Intel® Moderncode for Parallel Architectures
Support for developing parallel programming applications on Intel® Architecture.

Peak on XEON and Opteron

Alfredo
Beginner
263 Views
Hi,
I may be slightly OT but I couldn't imagine any better place to ask this. I want to compute the theoretical peak performance for both a dual-core 3.0 GHz Woodcrest and a dual-core 2.2 GHz Opteron processors.
Googling around, it looks like, besides the differenze in clock speed, there is a factor of two that I cannot understand.
For the Woodcrest I assume that it is possible to do vector fused multiply-add fp operations. That would make 2*2=4 operations/cycle (2 because of vector and 2 because of fused madd) and thus (there's another factor of 2 coming from the dual-core) 3.0*4*2=24 Gflop/s theoretical peak. Is there anything wrong in this?

Now, for the Opteron I would do the same just replacing 3.0 with 2.2 but it turns out to be wrong because google says that the peak is exactly half as much (I didn't find any explanation for this). Aren't opterons capable of doing vector fused madd? They have SSE3 so...

Is there anybody here that can help me with this?
Also, if you know any place/forum where I can redirect my question, please let me know.

Regards

Alfredo Buttari


0 Kudos
3 Replies
jimdempseyatthecove
Honored Contributor III
263 Views

Alfredo,

A theoretical peak performance is seldom seen except by a carefully crafted benchmark written by the party wishing to amplify the peak performance. There are many issues at hand in a real application that exhibits (much) less than peak performance.

Of particular interest to you is the nature of _your_ application and how it relates to memory access patterns. Intel FP calculations are supposedly faster in the core, but Opteron, in NUMA configurations can deliver data faster to the pipeline. As to which system is faster... this depends on your applicaiton.

Jim Dempsey

BTW I have a4-core Opteron system 2x270 Dual Core processors.
I would be willing to accept a donation of a 2 x 4 Core Xeon 3.0 GHz system...

0 Kudos
TimP
Honored Contributor III
263 Views

There is no fused multiply-add in any currently available Xeon or Opteron product. Peak performance for Woodcrest would be achievedwhen both a parallel multiply and a parallel add can be retiredfor eachclock cycle. For double precision, that would reach your total of 4 operations per cycle per core.

As I understand it, current Opteron requires 2 cycles toissue the 4 operations, as there is no full parallelism. Parallel SSE2 operations are split between 2 fp units, and peak double precisionrate is the same as for serial SSE2 operations.

SSE3 has nothing to do with this, except that all SSE3 machines of course include SSE2. The first Intel SSE3 CPUs could issue a parallel multiply only every other clock cycle, and add only on cycles not taken by multiply,as I understood it.

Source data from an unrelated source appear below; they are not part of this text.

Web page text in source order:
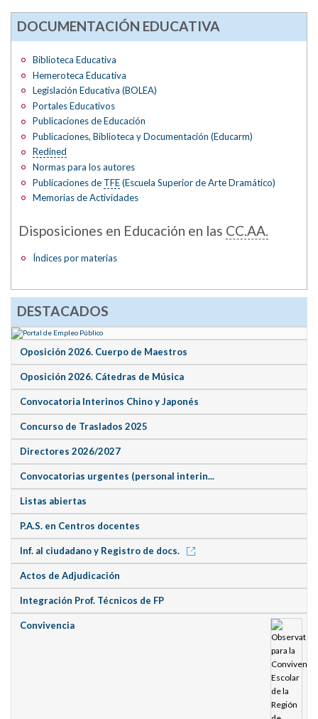
DOCUMENTACIÓN EDUCATIVA
Biblioteca Educativa
Hemeroteca Educativa
Legislación Educativa (BOLEA)
Portales Educativos
Publicaciones de Educación
Publicaciones, Biblioteca y Documentación (Educarm)
Redined
Normas para los autores
Publicaciones de TFE(Escuela Superior de Arte Dramático)
Memorias de Actividades
Disposiciones en Educación en las CC.AA.
Índices por materias
DESTACADOS
Oposición 2026. Cuerpo de Maestros
Oposición 2026. Cátedras de Música
Convocatoria Interinos Chino y Japonés
Concurso de Traslados 2025
Directores 2026/2027
Convocatorias urgentes (personal interin...
Listas abiertas
P.A.S. en Centros docentes
Inf. al ciudadano y Registro de docs.
Actos de Adjudicación
Integración Prof. Técnicos de FP
Convivencia
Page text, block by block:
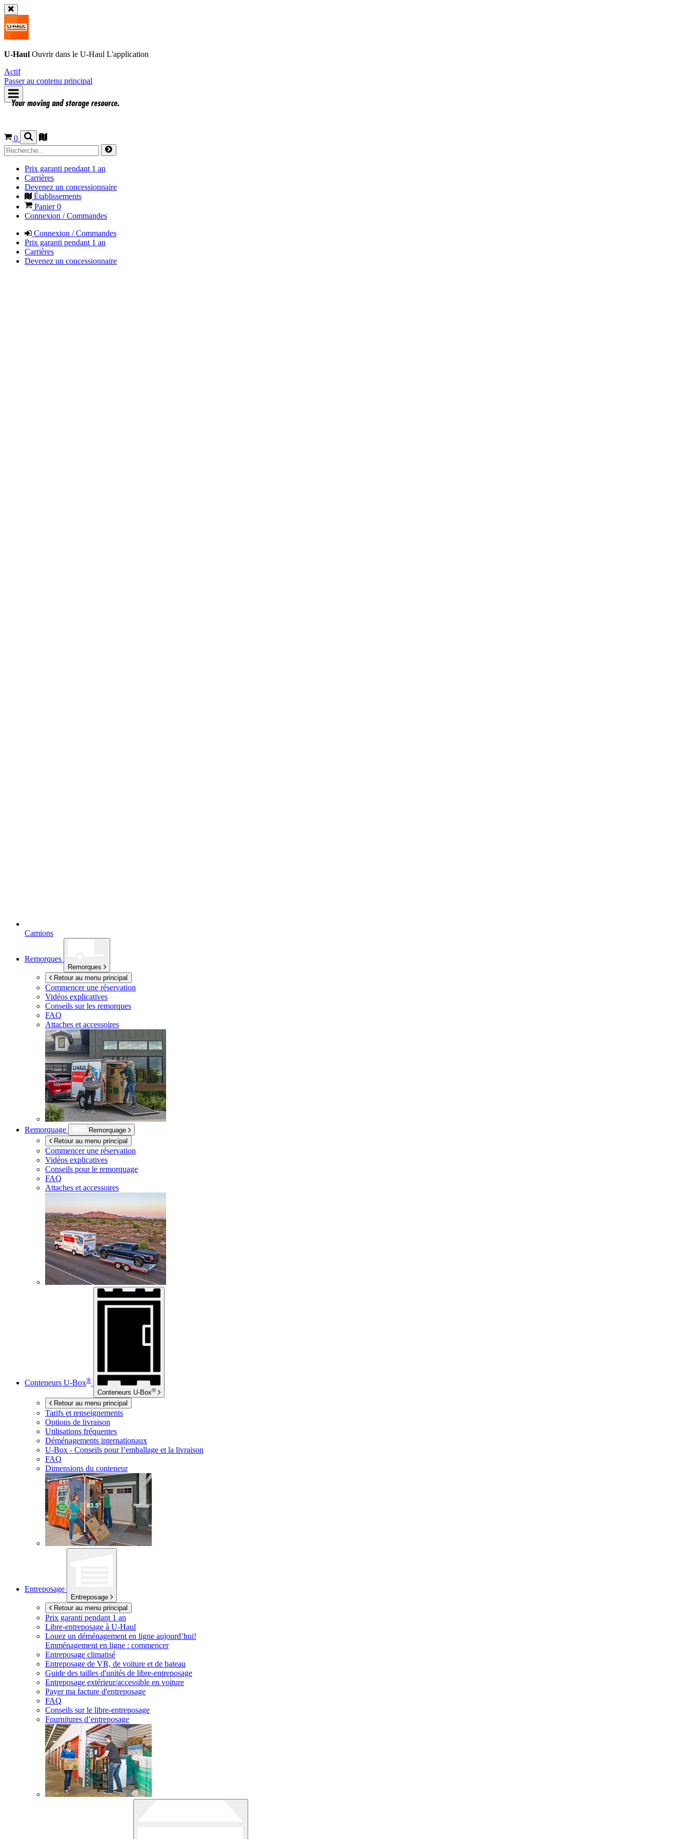
U-Haul Ouvrir dans le U-Haul L'application
Actif
Passer au contenu principal
0
Prix garanti pendant 1 an
Carrières
Devenez un concessionnaire
Établissements
Panier0
Connexion / Commandes
Connexion / Commandes
Prix garanti pendant 1 an
Carrières
Devenez un concessionnaire
Camions
Remorques
Remorques
Retour au menu principal
Commencer une réservation
Vidéos explicatives
Conseils sur les remorques
FAQ
Attaches et accessoires
Remorquage
Remorquage
Retour au menu principal
Commencer une réservation
Vidéos explicatives
Conseils pour le remorquage
FAQ
Attaches et accessoires
Conteneurs U-Box®
Conteneurs U-Box®
Retour au menu principal
Tarifs et renseignements
Options de livraison
Utilisations fréquentes
Déménagements internationaux
U-Box - Conseils pour l’emballage et la livraison
FAQ
Dimensions du conteneur
Entreposage
Entreposage
Retour au menu principal
Prix garanti pendant 1 an
Libre-entreposage à U-Haul
Louez un déménagement en ligne aujourd’hui!
Emménagement en ligne : commencer
Entreposage climatisé
Entreposage de VR, de voiture et de bateau
Guide des tailles d'unités de libre-entreposage
Entreposage extérieur/accessible en voiture
Payer ma facture d'entreposage
FAQ
Conseils sur le libre-entreposage
Fournitures d’entreposage

Peak fp rate per clock cycle was the same as Opteron, but the clock rates generally were significantly higher.

It is more difficult in practice to approach the peak fp rate on Woodcrest than on Opteron. The peak rate on Woodcrest can't be sustained unless half the operands are loop invariant register operands, as well as all operations parallel SSE. Practical problems also are affected by bus data transfer and such issues where there are differences between the brands.

MKL DGEMM should be capable of reaching 90% of peak for certain sizes of problems. In my experience, that would be the only semi-practical situation where peak fp rate has relevance. So, if you are interested in demonstrated MKL performance, you could go to the MKL forum, after searching for posted articles on MKL.

0 Kudos
Alfredo
Beginner
263 Views
tim18:

There is no fused multiply-add in any currently available Xeon or Opteron product. Peak performance for Woodcrest would be achievedwhen both a parallel multiply and a parallel add can be retiredfor eachclock cycle. For double precision, that would reach your total of 4 operations per cycle per core.

As I understand it, current Opteron requires 2 cycles toissue the 4 operations, as there is no full parallelism. Parallel SSE2 operations are split between 2 fp units, and peak double precisionrate is the same as for serial SSE2 operations.



Tim,
so, if I got it right, you are saying that even if there's no fused madd, it is still possible to execute on mul and one add every clock cycle on XEON processors. Where do this parallelism come from? are there multiple ALUs?
Thanks a lot

Alfredo

PS
GotoBLAS is usually capable of delivering higher performance than MKL and, thus, get closer to the theoretical peak on DGEMM.